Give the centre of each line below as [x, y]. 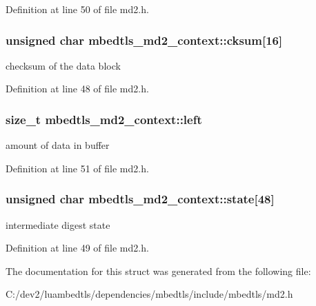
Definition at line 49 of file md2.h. [77, 248]
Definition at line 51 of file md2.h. [77, 168]
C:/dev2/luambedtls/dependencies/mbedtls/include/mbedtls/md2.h [149, 294]
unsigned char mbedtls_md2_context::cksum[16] [144, 40]
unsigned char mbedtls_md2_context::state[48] [140, 199]
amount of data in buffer [58, 145]
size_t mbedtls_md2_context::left [104, 119]
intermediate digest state [58, 224]
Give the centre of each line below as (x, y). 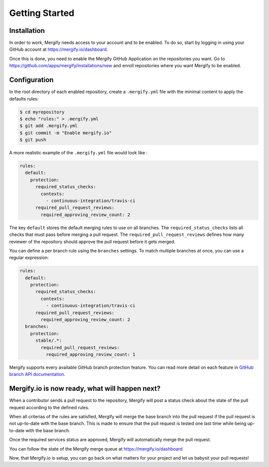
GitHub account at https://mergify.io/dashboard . (59, 49)
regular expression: (29, 258)
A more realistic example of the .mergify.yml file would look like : (78, 153)
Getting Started (42, 13)
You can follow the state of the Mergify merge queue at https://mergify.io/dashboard (96, 449)
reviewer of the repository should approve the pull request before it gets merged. (92, 241)
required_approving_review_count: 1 (90, 354)
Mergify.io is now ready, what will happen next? (85, 389)
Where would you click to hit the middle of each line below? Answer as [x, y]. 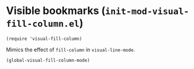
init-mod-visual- [147, 11]
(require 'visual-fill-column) [44, 39]
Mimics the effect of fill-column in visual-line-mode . [71, 49]
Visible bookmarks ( [56, 11]
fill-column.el [43, 24]
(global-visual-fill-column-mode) [48, 60]
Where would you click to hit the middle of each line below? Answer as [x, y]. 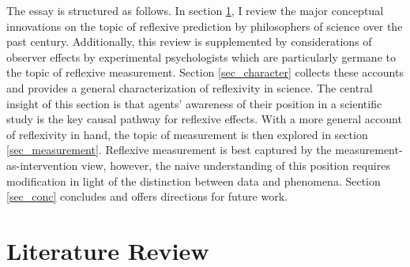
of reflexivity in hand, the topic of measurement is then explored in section [187, 134]
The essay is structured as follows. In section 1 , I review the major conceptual [195, 10]
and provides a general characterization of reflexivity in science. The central [190, 87]
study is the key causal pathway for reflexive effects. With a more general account [204, 119]
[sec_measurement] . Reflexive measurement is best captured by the [169, 150]
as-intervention [42, 165]
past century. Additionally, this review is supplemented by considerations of [189, 41]
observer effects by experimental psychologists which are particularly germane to [201, 56]
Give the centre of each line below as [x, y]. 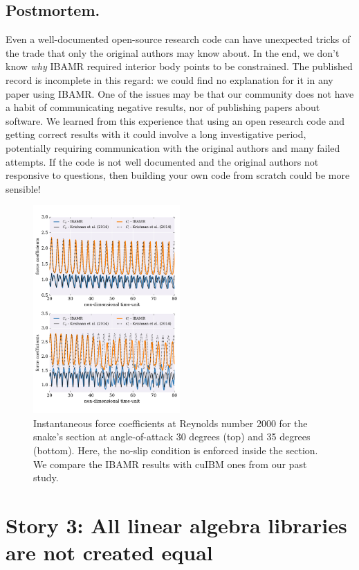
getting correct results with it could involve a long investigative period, [156, 134]
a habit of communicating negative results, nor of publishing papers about [163, 107]
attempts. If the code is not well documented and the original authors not [162, 161]
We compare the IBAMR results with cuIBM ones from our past [170, 464]
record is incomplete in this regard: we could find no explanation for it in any [169, 79]
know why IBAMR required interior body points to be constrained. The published [179, 66]
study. [46, 477]
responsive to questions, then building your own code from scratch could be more [178, 175]
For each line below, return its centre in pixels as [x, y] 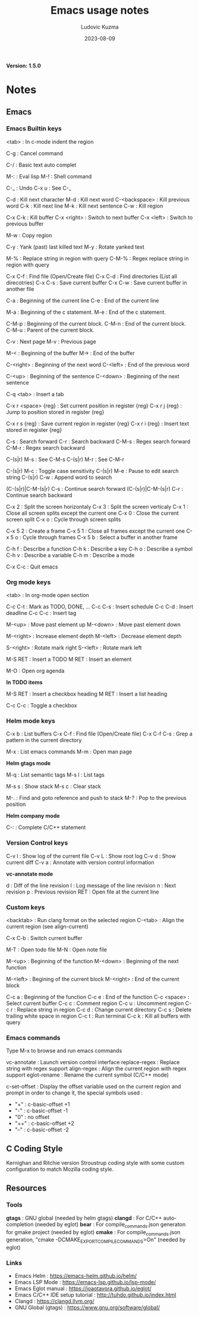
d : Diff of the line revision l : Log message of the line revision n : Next [91, 885]
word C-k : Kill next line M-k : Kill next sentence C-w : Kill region [85, 206]
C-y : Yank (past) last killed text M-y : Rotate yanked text [75, 247]
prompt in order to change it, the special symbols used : [75, 1093]
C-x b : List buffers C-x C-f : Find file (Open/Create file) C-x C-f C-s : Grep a [99, 734]
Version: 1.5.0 [24, 66]
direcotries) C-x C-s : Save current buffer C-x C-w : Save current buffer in [97, 282]
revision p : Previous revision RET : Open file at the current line [83, 892]
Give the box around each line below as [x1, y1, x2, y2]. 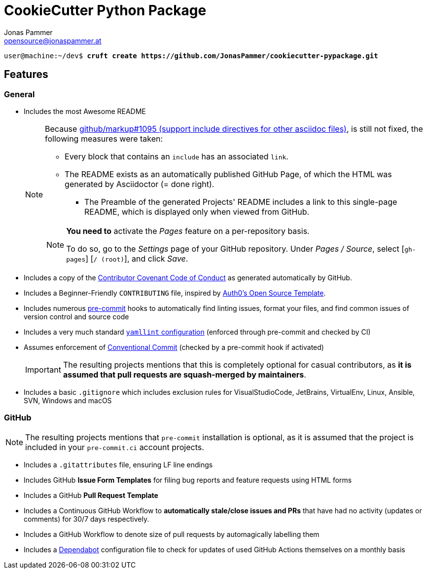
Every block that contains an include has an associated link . [65, 151, 288, 161]
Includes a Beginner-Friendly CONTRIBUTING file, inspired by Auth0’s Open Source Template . [24, 288, 326, 297]
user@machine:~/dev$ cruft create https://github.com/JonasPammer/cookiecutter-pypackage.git [4, 51, 378, 60]
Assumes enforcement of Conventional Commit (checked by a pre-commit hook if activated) [24, 343, 324, 351]
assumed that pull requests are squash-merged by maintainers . [63, 369, 306, 380]
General [4, 89, 35, 99]
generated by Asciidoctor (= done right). [65, 179, 214, 189]
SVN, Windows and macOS [24, 396, 112, 405]
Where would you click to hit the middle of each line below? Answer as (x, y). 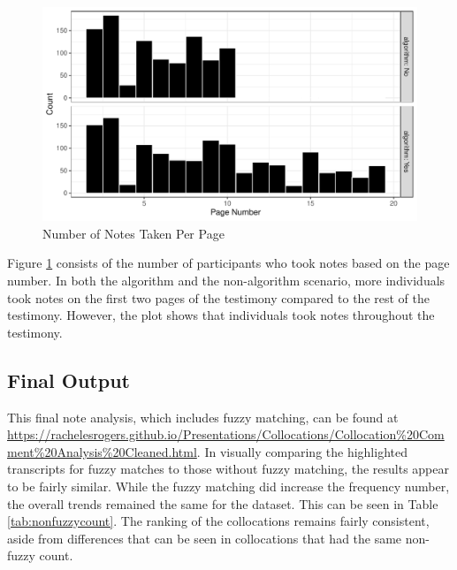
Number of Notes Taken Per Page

_TASK TO COMPLETE_
If pictures appear among the entries above, omit them; repeat everything else verbatim.

_RESPONSE TO THIS EXERCISE_
Give the centre of each line below as [x, y]. 
Definition at line 49 of file md2.h. [77, 248]
Definition at line 51 of file md2.h. [77, 168]
C:/dev2/luambedtls/dependencies/mbedtls/include/mbedtls/md2.h [149, 294]
unsigned char mbedtls_md2_context::cksum[16] [144, 40]
unsigned char mbedtls_md2_context::state[48] [140, 199]
amount of data in buffer [58, 145]
size_t mbedtls_md2_context::left [104, 119]
intermediate digest state [58, 224]
Give the centre of each line below as (x, y). 
GitHub account at https://mergify.io/dashboard . (59, 49)
regular expression: (29, 258)
A more realistic example of the .mergify.yml file would look like : (78, 153)
Getting Started (42, 13)
You can follow the state of the Mergify merge queue at https://mergify.io/dashboard (96, 449)
reviewer of the repository should approve the pull request before it gets merged. (92, 241)
required_approving_review_count: 1 (90, 354)
Mergify.io is now ready, what will happen next? (85, 389)
Where would you click to hit the middle of each line below? Answer as [x, y]. 
init-mod-visual- [147, 11]
(require 'visual-fill-column) [44, 39]
Mimics the effect of fill-column in visual-line-mode . [71, 49]
Visible bookmarks ( [56, 11]
fill-column.el [43, 24]
(global-visual-fill-column-mode) [48, 60]
Where would you click to hit the middle of each line below? Answer as [x, y]. 
of reflexivity in hand, the topic of measurement is then explored in section [187, 134]
The essay is structured as follows. In section 1 , I review the major conceptual [195, 10]
and provides a general characterization of reflexivity in science. The central [190, 87]
study is the key causal pathway for reflexive effects. With a more general account [204, 119]
[sec_measurement] . Reflexive measurement is best captured by the [169, 150]
as-intervention [42, 165]
past century. Additionally, this review is supplemented by considerations of [189, 41]
observer effects by experimental psychologists which are particularly germane to [201, 56]
Give the centre of each line below as [x, y]. 
getting correct results with it could involve a long investigative period, [156, 134]
a habit of communicating negative results, nor of publishing papers about [163, 107]
attempts. If the code is not well documented and the original authors not [162, 161]
We compare the IBAMR results with cuIBM ones from our past [170, 464]
record is incomplete in this regard: we could find no explanation for it in any [169, 79]
know why IBAMR required interior body points to be constrained. The published [179, 66]
study. [46, 477]
responsive to questions, then building your own code from scratch could be more [178, 175]
For each line below, return its centre in pixels as [x, y] 
d : Diff of the line revision l : Log message of the line revision n : Next [91, 885]
word C-k : Kill next line M-k : Kill next sentence C-w : Kill region [85, 206]
C-y : Yank (past) last killed text M-y : Rotate yanked text [75, 247]
prompt in order to change it, the special symbols used : [75, 1093]
C-x b : List buffers C-x C-f : Find file (Open/Create file) C-x C-f C-s : Grep a [99, 734]
Version: 1.5.0 [24, 66]
direcotries) C-x C-s : Save current buffer C-x C-w : Save current buffer in [97, 282]
revision p : Previous revision RET : Open file at the current line [83, 892]
Give the box around each line below as [x1, y1, x2, y2]. 
Every block that contains an include has an associated link . [65, 151, 288, 161]
Includes a Beginner-Friendly CONTRIBUTING file, inspired by Auth0’s Open Source Template . [24, 288, 326, 297]
user@machine:~/dev$ cruft create https://github.com/JonasPammer/cookiecutter-pypackage.git [4, 51, 378, 60]
Assumes enforcement of Conventional Commit (checked by a pre-commit hook if activated) [24, 343, 324, 351]
assumed that pull requests are squash-merged by maintainers . [63, 369, 306, 380]
General [4, 89, 35, 99]
generated by Asciidoctor (= done right). [65, 179, 214, 189]
SVN, Windows and macOS [24, 396, 112, 405]
Where would you click to hit the middle of each line below? Answer as (x, y). 
Number of Notes Taken Per Page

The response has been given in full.